The Binger Hotel was a two-story building, twice as deep and wide as the houses on the side streets. The hotel boasted long porches with wood rails on both floors facing the street and a sign hanging from the corner post that simply said "Rooms." The hotel's name was painted across the side of the building in red. The lobby was polished dark woods with a brass and glass chandelier hanging in the center. The man behind the counter passed me a key after I signed the book and signaled for a boy of about thirteen to carry my bag to the second-floor room. I tossed the boy a couple of pennies and adjusted my gun belt. Feeling a little nostalgic, I'd brought along my old cavalry Schofield and I'd forgotten how the weight of the heavier pistol settled on the belt. I turned to find Blenchy, who had followed.

"Priscilla's waiting in the lobby with Marshal Thomas. We're staying next door to you." Blenchy paused. "We've got this three-room thing, since she brought her maid along." He paused again, chewing his bottom lip. "Violet is, well, she's different for sure."

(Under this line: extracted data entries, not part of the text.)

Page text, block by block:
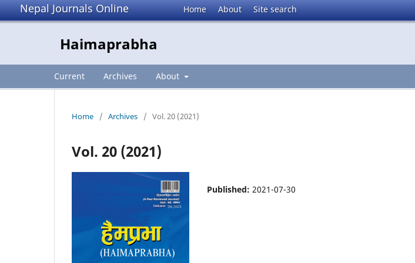
Nepal Journals Online Home About Site search
Haimaprabha
Current Archives About
Home / Archives / Vol. 20 (2021)
Vol. 20 (2021)
Published: 2021-07-30
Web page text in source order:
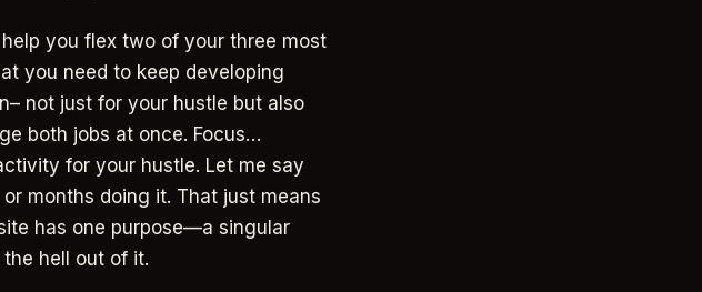
you flex two of your three most
you need to keep developing
not just for your hustle but also
both jobs at once. Focus…
for your hustle. Let me say
months doing it. That just means
has one purpose—a singular
hell out of it.
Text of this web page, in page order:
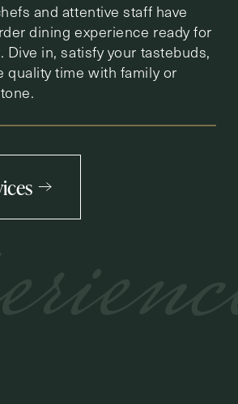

My eyebrows rose at Blenchy's tone. "Well then, I look forward to meeting her. In the meantime, let's go see your woman and this Marshal Thomas."

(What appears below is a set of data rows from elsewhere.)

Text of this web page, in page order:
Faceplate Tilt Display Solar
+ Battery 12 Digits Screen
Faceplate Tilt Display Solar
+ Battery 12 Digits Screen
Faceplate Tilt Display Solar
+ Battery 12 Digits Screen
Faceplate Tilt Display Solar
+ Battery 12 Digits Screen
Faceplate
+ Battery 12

U.S. Deputy Marshal Henry "Heck" Thomas was of medium height and had a mustache to rival Blenchy's on a round face. He wore his pistol in the classic cavalryman's cross draw style. His badge—the same badge I had worn for years—was pinned to his coat. He stood and held out a hand. "Captain Jefferson Stottlemyre, it is a pleasure to meet you, sir."

I wanted to chuckle at the title. This was the third time I'd been a captain: in the Federal army during the war, as U.S. Marshal in Dakota Territory, and now with the San Francisco police.

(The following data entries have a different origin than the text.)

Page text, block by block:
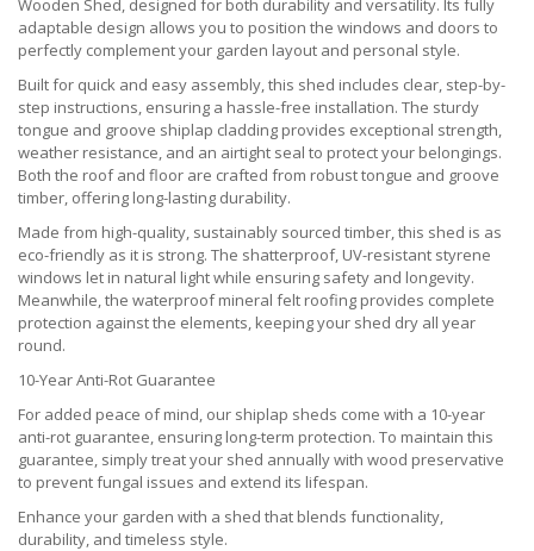
adaptable design allows you to position the windows and doors to
perfectly complement your garden layout and personal style.
Built for quick and easy assembly, this shed includes clear, step-by-
step instructions, ensuring a hassle-free installation. The sturdy
tongue and groove shiplap cladding provides exceptional strength,
weather resistance, and an airtight seal to protect your belongings.
Both the roof and floor are crafted from robust tongue and groove
timber, offering long-lasting durability.
Made from high-quality, sustainably sourced timber, this shed is as
eco-friendly as it is strong. The shatterproof, UV-resistant styrene
windows let in natural light while ensuring safety and longevity.
Meanwhile, the waterproof mineral felt roofing provides complete
protection against the elements, keeping your shed dry all year
round.
10-Year Anti-Rot Guarantee
For added peace of mind, our shiplap sheds come with a 10-year
anti-rot guarantee, ensuring long-term protection. To maintain this
guarantee, simply treat your shed annually with wood preservative
to prevent fungal issues and extend its lifespan.
Enhance your garden with a shed that blends functionality,
durability, and timeless style.

"The same, Marshal Thomas," I said. My respect for him was genuine. He was one of the men charged with keeping the peace and enforcing the law in the ever-dangerous Oklahoma and Indian Territories. From reading the newsprint stories, I knew he was the lead marshal chasing the Dalton gang. I glanced over at the older man, maybe in his early sixties, sitting in a high back chair near Marshal Thomas. He wore a badge as well. The town marshal, I realized. He wore gray trousers, a white shirt and tie, and a black vest. His hat sat in his lap. I nodded in acknowledgement.

"This is Dan Widner," Thomas said. "He's a friend."

Widner held out a hand. "Captain Stottlemyre."

I shook the man's hand, settled into my chair across from them, and took a sip from the glass of water placed on a side table by the same boy who carried up my bag. I glanced at Blenchy and Lady Priscilla, but they seemed to be waiting from me to take the lead. Fair enough. I leaned forward in my chair and looked Marshal Thomas straight in the eyes. "Now, why don't you tell me why President Harrison felt the need to drag my old bones out from California? Because the last time I got a letter from Washington, it was to inform me that my commission was revoked."